72 hours of CrowdStrike Falcon Snafu
AI Generated Image

72 hours of CrowdStrike Falcon Snafu

CrowdStrike IT issue

As everyone moves from response to recover people are looking to lessons learnt phase of incident. What can be said about the situation at the moment. In an interconnected world having no services can be very problematic.

What we know about the incident

CrowdStrike rolled out an update to Falcon that basically updated its signatures for detecting new attacks, in this case a threat actor group had modified their use of IPC pipes and CrowdStrike engineers had formulated a new method to detect this changed usage.

The update caused Windows machines with Falcon installed to brick with a Blue Screen of Death (BSOD). The BSOD appears when a bit of code fatally crashed the operating system, and it provides operators with some details of the problem.

The update itself was not a kernel drive despite having the SYS extension but when executed in the Kernel protected mode it attempted to access memory that was unreadable, the call was via C++ pointer using a loop to read values from a table where some values where invalid.

The operation involved a system driver with privileged access to the computer. To protect system integrity, the operating system had no choice but to crash immediately. Non-privileged code can usually recover from a crash by terminating the program, system privileged execution can’t.

This could be avoided by catching NULL values and creating exception handling mechanism or using tools that check for this type of error.

C++ is an old language and known for its issues with memory that is unsafe to access, more modern languages have mechanism to protect against unsafe memory operations and fail the code more elegantly, so it does not crash the operating system. Newer versions of the language do have support for protection against unsafe memory operations.

As C++ has the low-level capabilities that are close to machine code, developers can structure their code to make every single detail of the OS fast and energy efficient. This makes C++ the perfect programming language for use in operating systems.

Impacted computers ended in a BSOD loop as every time it was started it would access the corrupt data and crash the computer again.

The fix is to change the corrupt update file and the easiest was to delete the old file and let Falcon retrieve a new update file without the issue. This is actually easier said than done with modern servers and the large-scale deployment of workstations.

Booting a single workstation into safe mode and manually delete the file is not a problem, however with large scale deployments of Falcon it would require manual intervention on every workstation, something that most IT departments or Managed Service Providers (MSP) are not setup to do in a short period of time.

For servers in a data centre or server farm these are often remote to the organisation and require an engineer to visit and do the restart and manually remove the corrupt update file, again something this difficult to scale up in a short period of time by most IT departments and MSP.

This problem was exacerbated on devices with Windows' BitLocker disk encryption enabled, as corporations often do to increase security, because fixing the problem could require a recovery key stored on a server that had also crashed.

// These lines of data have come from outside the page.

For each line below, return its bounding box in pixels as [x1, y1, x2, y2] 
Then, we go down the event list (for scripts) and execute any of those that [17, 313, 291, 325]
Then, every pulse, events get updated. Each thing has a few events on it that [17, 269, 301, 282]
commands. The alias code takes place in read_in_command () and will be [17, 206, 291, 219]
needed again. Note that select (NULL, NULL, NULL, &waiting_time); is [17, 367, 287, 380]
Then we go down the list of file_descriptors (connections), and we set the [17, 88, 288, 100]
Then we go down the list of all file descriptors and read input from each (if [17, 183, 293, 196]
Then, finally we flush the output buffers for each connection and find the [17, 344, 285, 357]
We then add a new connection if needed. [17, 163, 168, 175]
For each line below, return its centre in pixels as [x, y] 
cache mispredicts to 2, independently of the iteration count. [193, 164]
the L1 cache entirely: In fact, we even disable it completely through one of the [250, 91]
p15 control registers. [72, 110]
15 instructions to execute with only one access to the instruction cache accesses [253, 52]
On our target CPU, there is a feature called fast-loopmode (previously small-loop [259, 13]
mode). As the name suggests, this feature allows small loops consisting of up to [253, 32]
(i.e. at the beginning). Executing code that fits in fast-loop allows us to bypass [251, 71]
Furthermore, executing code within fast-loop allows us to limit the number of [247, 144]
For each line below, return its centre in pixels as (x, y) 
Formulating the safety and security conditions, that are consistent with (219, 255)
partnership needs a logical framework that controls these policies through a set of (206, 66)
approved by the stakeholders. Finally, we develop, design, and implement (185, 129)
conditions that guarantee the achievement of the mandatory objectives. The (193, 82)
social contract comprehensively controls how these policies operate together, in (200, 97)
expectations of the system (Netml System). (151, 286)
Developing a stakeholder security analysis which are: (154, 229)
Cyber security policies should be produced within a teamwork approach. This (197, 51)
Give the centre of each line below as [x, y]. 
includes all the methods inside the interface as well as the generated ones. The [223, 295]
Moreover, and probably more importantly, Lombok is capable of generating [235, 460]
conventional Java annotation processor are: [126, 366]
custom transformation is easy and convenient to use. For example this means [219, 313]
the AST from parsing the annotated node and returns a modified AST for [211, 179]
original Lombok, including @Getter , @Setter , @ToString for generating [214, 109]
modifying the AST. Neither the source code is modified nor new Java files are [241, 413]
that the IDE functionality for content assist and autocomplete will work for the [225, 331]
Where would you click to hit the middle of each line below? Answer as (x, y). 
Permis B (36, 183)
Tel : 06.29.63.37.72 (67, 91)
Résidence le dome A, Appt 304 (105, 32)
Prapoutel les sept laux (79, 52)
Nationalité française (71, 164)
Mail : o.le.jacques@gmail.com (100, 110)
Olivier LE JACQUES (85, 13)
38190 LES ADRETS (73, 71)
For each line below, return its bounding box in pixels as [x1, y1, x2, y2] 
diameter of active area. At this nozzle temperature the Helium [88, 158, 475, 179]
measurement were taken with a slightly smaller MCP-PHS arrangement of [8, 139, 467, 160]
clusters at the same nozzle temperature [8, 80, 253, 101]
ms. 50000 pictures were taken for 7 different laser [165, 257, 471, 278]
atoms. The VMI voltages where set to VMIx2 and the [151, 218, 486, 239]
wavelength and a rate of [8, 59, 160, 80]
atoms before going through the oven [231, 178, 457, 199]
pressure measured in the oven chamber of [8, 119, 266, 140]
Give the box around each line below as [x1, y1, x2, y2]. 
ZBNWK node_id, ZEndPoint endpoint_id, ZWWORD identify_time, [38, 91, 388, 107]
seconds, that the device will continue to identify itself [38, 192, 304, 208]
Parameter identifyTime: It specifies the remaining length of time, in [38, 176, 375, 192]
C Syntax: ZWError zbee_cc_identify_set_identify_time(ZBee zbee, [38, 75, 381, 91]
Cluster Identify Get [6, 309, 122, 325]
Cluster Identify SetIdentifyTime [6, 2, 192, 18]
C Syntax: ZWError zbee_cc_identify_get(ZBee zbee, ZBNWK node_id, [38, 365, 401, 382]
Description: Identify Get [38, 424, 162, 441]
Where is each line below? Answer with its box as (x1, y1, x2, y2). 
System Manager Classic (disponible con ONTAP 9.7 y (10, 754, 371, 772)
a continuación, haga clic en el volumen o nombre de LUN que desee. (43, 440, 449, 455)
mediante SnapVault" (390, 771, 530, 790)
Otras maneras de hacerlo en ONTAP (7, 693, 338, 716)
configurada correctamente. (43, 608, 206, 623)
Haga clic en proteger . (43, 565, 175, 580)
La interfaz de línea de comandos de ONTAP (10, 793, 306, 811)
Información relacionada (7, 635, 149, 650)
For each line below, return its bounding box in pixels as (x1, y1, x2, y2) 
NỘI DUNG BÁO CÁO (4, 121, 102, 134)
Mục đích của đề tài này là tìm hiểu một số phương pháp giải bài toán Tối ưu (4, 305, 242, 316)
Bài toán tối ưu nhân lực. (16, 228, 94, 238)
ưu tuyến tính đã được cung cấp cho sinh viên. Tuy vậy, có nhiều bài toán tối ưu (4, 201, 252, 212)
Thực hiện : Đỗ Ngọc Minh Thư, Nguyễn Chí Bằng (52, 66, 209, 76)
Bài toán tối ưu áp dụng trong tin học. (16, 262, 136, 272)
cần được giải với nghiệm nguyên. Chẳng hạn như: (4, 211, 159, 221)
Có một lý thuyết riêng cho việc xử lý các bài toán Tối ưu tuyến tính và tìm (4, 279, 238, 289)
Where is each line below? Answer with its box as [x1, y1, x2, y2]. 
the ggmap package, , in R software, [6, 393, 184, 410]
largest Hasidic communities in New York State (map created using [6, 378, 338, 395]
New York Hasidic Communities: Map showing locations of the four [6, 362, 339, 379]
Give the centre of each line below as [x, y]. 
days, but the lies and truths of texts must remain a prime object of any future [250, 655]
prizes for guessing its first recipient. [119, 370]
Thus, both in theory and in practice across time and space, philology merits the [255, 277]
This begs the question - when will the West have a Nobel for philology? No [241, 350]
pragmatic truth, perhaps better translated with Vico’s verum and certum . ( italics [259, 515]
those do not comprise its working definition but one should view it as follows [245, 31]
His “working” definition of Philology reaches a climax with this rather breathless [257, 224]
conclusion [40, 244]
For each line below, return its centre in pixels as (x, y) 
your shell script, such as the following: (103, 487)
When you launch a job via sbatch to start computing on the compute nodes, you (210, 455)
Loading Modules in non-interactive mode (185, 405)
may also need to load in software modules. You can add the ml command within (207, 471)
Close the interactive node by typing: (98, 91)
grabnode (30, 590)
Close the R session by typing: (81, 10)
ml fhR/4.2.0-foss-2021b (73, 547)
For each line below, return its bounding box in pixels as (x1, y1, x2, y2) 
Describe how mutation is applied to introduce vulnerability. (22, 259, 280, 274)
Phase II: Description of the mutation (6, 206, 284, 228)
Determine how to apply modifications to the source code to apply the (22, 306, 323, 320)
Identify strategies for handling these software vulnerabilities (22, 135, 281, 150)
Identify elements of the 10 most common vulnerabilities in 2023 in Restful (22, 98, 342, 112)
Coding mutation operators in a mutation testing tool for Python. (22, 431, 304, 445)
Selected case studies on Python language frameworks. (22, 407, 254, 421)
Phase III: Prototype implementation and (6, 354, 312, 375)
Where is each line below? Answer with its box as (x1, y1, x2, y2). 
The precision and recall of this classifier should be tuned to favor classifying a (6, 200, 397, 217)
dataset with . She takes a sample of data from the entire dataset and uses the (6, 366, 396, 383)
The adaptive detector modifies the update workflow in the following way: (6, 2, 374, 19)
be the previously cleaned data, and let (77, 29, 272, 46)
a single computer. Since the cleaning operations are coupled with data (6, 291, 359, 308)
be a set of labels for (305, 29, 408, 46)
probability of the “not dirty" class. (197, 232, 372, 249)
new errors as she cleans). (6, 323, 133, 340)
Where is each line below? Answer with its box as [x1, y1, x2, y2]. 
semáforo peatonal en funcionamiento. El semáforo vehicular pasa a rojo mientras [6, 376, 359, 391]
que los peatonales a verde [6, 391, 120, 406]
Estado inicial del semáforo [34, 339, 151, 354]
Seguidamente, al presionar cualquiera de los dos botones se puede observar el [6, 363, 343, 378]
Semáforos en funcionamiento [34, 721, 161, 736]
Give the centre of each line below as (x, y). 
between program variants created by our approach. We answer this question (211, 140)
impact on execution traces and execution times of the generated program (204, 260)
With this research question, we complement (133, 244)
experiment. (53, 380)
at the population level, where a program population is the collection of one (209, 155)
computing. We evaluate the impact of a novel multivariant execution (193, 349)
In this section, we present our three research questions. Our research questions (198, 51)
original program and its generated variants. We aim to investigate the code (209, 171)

Gradually tools are being developed to easy the issue of recovery machines. Out of Band (OOB) management or Lights Out Management (LOM) and booting into recovery with network access can allow a more scalable approach if such management tools are in place.

The impact

The impact of this has been considerable, far more than the WannaCry attack that impact a third of a million machines and brought the UK NHS to halt.

In figures 8.5m Windows machines, which is less than 1% of the total number of Windows machines worldwide were affected by the CrowdStrike Falcon update

At the time of the incident, CrowdStrike said it had more than 24,000 customers, including nearly 60% of Fortune 500 companies and more than half of the Fortune 1,000.

The outage impacted 674,620 direct customer relationships and over 49 million indirectly, according to Interos data. While the U.S. was the most affected country, with 41% of impacted entities, the disruption was also felt at major ports and air freight hubs in Europe and Asia. Ports from New York to Los Angeles and Rotterdam reported temporary shutdowns, while air freight suffered the hardest blow, with thousands of flights grounded or delayed.

This event turned into possible the biggest single event supply chain disruption, so far. With the interdependencies between so many organisations this could easily be exceeded in the future.

By 8pm on the same day, 5,078 flights had been grounded worldwide - which equates to 4.6% of all scheduled flights globally, according to an aviation analytics company. Cirium Data added that 167 flights that should have left UK airports have been cancelled so far - which is 5.4% of departures - while 171 inbound arrivals were cancelled.

The NHS was hit by the outage as "the majority of GP practices" in England and two thirds of those in Northern Ireland were impacted, while Southwestern Railway said its ticket vending machines had failed.

Customers also reported issues with supermarket payments, online banking and communications systems including Microsoft Teams.

One of the country's largest broadcasters, Sky News, went off air on Friday morning, leaving viewers faced with a message apologising for an interruption in transmission. CBBC was also taken off air following the outage, with TV viewers informed 'something's gone wrong'.

In sport, Manchester United warned that fans would experience delays getting matchday tickets after the failure affected its systems, while the Mercedes F1 team said it was working to rectify issues ahead of the Hungarian Grand Prix

On Friday, UK Government officials convened an emergency COBRA meeting amid the crisis, after major disruption was reported at several major travel hubs.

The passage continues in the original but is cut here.